What is known is that:
• Pediatric cardiomyopathy is more likely to be due to genetic factors, unlike adult cardiomyopathy where lifestyle or environmental factors play a greater role.
• The underlying causes of cardiomyopathy in infants and children are considerably different from those diagnosed in adolescents and adults with similar symptoms.
• When a child is diagnosed with cardiomyopathy, it’s important for this child to be properly evaluated for other suspected genetic disorders since pediatric cardiomyopathy may be a symptom of a larger genetic disorder that hasn’t been immediately detected — although this is rare.
Some genetic disorders that can cause cardiomyopathy:
• An infant or young child with dilated cardiomyopathy may be suffering from a rare genetic heart disease called Barth Syndrome or a mitochondrial defect like Kearns-Sayre syndrome.
• A child with severe hypertrophic cardiomyopathy may actually have Noonan Syndrome, Pompe disease (type II glycogen storage disease), a fatty acid oxidation disorder, or mitochondrial HCM.
Unfortunately, a thorough evaluation remains a complicated and expensive process because:
• Rare genetic causes are numerous.
• The range of symptoms is broad.
• Many specialized biochemical, enzymatic and genetic tests exist.
• Verifying a diagnosis requires getting additional blood, urine or tissue tests and consulting other specialists including a neurologist and geneticist.
Typically, symptoms are not apparent until the late teens or adult years — this is when most patients are diagnosed.

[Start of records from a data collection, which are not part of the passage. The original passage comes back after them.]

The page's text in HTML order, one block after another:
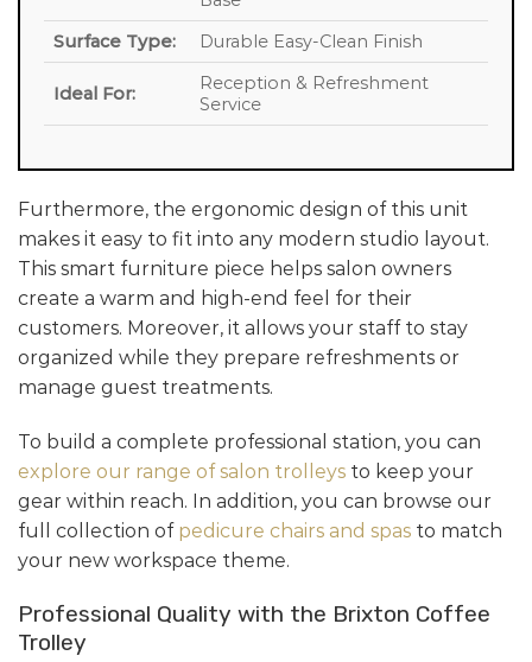
Surface Type:
Durable Easy-Clean Finish
Ideal For:
Reception & Refreshment
Service
Furthermore, the ergonomic design of this unit
makes it easy to fit into any modern studio layout.
This smart furniture piece helps salon owners
create a warm and high-end feel for their
customers. Moreover, it allows your staff to stay
organized while they prepare refreshments or
manage guest treatments.
To build a complete professional station, you can
explore our range of salon trolleys to keep your
gear within reach. In addition, you can browse our
full collection of pedicure chairs and spas to match
your new workspace theme.
Professional Quality with the Brixton Coffee
Trolley
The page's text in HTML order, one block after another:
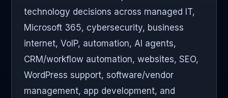
technology decisions across managed IT,
Microsoft 365, cybersecurity, business
internet, VoIP, automation, AI agents,
CRM/workflow automation, websites, SEO,
WordPress support, software/vendor
management, app development, and

Even in the genetic versions of cardiomyopathy, a child that carries the muted gene from birth may be asymptomatic and appear to have a normal heart until puberty. In children, cardiomyopathy may also present differently that diagnosed in teenagers or adults. Because hypertrophic cardiomyopathy commonly develops in association with growth, it’s detected when a child progresses through puberty. Thus, overall, it’s considered unusual when an infant or a child is diagnosed with symptoms at such a young age.
In infants, common symptoms are:
• tachypnea or labored breathing that is faster and deeper than normal when lying down or with exertion
• poor appetite
• slow weight gain
In older children, signs may include:
• poor exercise tolerance
• gastrointestinal distress
Upon examination, children may show:
• swelling of the lungs
• an enlarged liver and heart
• abnormal lung and heart sounds related to a rapid, galloping heartbeat
• congestion in the lungs
In more severe cases, patients may experience:
• fainting (syncope)
• irregular heartbeats (arrhythmias)
• sudden cardiac death
Children with cardiomyopathies of a metabolic nature may have additional symptoms such as:
• hypoglycemia or low blood sugar
• metabolic acidosis or excessive acidity in the blood
• hypotonia neurological abnormalities such as decreased muscle tone
• encephalogpathy that causes changes in mental status or behavior
These symptoms may arise when the body’s metabolic demand exceeds supply or when the body cannot break down accumulated toxins.